[[ Material for the task open ]]

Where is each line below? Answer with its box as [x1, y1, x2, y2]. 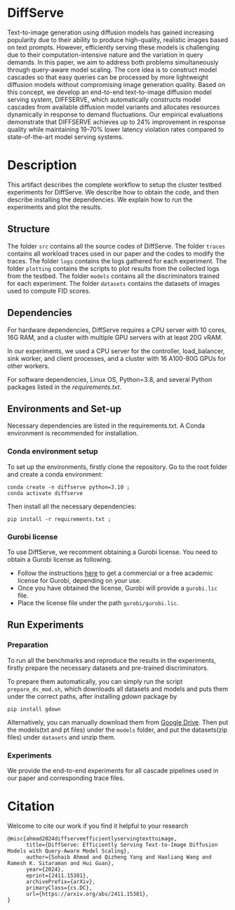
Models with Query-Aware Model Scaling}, [7, 848, 130, 855]
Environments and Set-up [7, 402, 121, 415]
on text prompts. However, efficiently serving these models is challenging [7, 43, 220, 51]
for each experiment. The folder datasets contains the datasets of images [7, 279, 220, 287]
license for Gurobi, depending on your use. [17, 576, 142, 584]
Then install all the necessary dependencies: [7, 502, 137, 510]
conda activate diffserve [7, 489, 83, 496]
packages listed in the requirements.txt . [7, 383, 122, 391]

[[ Material for the task closed ]]

| Directions |
After locating the line containing "Environments and Set-up [7, 402, 121, 415]", give that line and every later line of the listing again exactly, up to and including the last.

| Result below |
Environments and Set-up [7, 402, 121, 415]
on text prompts. However, efficiently serving these models is challenging [7, 43, 220, 51]
for each experiment. The folder datasets contains the datasets of images [7, 279, 220, 287]
license for Gurobi, depending on your use. [17, 576, 142, 584]
Then install all the necessary dependencies: [7, 502, 137, 510]
conda activate diffserve [7, 489, 83, 496]
packages listed in the requirements.txt . [7, 383, 122, 391]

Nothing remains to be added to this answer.